All the way. I mean, I guess it's just fear of death, really. It's just like, oh no, am I going to die? To bring up an interview I was reading with you and you were talking about that you have discovered later in life that you're more of an introvert than you knew. And I guess I was wondering when I read that, are you discovering you were always more of an introvert or has the context of your life actually just made you more of an introvert? Because I think for me...

I was just trying constantly to get everyone's approval. And basically everyone around me had higher status or they were further along in their career or they had more money, whatever the thing is. And then as I have gained status, the hit isn't there.

Interesting, maybe. Because if I'm dead honest with myself, like I just went to this interesting conference for two days and all of a sudden there was like professors there. I want them to think I'm smart. Lo and behold, here's the extrovert I always was. 'Cause I too have had the same thing. I'm like, I'm an introvert now, but put me in the right room and I'm not. I'm right back to being an extrovert. Ooh, you're hitting on something. It's disgusting, but I think it's the truth about me.

It's not disgusting. It's like human nature. We're social primates. Ooh, that's so interesting. You might be right because I did learn in the pandemic I wasn't a true introvert because I was really hurting. Itchy. I just felt I definitely need people and I need to feel connected to those people. But I'm going to really think about that because...

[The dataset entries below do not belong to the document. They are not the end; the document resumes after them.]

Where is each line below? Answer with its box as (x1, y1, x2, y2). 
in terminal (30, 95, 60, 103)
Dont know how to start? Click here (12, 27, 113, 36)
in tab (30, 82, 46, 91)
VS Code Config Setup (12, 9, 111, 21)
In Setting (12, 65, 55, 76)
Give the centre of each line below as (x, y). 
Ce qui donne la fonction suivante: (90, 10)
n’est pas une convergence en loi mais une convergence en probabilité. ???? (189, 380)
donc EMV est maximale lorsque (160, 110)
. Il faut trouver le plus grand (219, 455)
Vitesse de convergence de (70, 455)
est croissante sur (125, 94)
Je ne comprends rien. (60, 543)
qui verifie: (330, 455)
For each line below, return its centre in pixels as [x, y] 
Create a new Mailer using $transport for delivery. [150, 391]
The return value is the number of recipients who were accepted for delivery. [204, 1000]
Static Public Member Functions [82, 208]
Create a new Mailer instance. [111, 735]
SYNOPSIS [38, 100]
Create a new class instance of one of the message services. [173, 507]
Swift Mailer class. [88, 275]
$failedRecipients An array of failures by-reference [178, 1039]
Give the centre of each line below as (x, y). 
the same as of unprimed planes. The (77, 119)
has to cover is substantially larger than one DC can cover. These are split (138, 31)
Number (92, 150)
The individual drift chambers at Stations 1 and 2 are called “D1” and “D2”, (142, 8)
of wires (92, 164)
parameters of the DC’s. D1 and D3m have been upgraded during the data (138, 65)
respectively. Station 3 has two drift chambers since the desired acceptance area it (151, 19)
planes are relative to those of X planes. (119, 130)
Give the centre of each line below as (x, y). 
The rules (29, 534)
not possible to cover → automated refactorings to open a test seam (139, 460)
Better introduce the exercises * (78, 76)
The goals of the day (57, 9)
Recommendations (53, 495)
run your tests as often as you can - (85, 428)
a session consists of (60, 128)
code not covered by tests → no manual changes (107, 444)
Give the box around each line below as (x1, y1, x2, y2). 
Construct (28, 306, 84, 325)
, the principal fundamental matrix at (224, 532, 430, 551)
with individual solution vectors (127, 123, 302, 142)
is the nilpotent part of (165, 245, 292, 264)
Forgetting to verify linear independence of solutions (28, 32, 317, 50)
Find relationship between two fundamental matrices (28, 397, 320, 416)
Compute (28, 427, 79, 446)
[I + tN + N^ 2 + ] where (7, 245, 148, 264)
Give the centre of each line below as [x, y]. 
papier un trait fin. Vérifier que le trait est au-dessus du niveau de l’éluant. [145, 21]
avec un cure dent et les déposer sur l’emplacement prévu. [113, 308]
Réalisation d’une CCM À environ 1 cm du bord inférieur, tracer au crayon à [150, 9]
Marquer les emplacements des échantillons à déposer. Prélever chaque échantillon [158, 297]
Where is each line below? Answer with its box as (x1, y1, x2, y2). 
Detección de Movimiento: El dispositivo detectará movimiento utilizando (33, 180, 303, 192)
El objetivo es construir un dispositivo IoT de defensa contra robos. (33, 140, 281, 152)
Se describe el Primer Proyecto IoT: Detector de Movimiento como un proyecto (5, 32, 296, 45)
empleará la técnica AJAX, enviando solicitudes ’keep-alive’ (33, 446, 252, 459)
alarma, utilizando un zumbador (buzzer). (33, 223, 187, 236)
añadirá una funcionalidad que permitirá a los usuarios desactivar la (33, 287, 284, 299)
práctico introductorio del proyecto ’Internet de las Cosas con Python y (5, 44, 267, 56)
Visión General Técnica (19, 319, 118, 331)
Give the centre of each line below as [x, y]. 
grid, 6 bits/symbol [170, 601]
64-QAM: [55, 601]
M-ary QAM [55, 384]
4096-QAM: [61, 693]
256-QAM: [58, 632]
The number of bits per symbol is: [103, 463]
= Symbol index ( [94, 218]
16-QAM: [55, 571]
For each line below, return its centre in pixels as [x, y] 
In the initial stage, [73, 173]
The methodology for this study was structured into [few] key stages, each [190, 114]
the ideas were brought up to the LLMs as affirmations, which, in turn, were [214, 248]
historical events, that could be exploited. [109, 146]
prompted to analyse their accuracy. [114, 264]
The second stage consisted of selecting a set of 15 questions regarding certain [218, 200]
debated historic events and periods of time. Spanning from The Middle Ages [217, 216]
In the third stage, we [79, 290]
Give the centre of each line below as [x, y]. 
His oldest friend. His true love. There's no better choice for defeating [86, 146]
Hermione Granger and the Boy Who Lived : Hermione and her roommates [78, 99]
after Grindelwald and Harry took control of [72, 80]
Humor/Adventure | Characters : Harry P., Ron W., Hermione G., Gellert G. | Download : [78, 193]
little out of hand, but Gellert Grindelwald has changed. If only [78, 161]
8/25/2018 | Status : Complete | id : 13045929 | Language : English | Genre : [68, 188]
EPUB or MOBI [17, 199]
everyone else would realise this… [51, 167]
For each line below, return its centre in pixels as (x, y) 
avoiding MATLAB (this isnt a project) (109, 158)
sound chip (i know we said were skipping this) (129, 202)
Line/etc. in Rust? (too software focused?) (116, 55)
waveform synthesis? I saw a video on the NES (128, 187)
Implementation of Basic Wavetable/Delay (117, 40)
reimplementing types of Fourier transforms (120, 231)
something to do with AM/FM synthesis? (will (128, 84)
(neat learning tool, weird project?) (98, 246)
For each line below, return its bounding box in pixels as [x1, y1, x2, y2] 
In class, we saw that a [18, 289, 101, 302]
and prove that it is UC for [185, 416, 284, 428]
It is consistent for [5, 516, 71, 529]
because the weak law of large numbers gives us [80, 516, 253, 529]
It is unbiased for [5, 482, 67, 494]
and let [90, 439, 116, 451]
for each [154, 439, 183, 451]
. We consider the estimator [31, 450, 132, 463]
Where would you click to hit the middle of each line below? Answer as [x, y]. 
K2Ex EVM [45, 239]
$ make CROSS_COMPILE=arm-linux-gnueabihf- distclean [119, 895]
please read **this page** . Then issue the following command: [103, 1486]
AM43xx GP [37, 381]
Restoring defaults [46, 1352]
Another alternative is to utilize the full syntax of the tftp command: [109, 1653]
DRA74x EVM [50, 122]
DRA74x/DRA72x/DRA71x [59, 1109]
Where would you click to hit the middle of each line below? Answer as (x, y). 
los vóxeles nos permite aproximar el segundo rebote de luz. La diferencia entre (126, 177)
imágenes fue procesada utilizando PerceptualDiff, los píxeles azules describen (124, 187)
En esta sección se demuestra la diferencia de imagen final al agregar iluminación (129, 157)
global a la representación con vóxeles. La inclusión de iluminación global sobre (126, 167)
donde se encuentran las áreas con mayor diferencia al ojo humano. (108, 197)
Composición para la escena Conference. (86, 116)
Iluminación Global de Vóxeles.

I don't think I ever really recognized the amount of energy I would put out. I felt really proud of how much energy I could put out. And then when the universe kind of made us all stop, I definitely had to look at my workaholism and just productivity in general, the myth of that. And what does that even mean? And that's very generational. Like we definitely were told that. So part of my extraversion was about the grind. I just got such pride.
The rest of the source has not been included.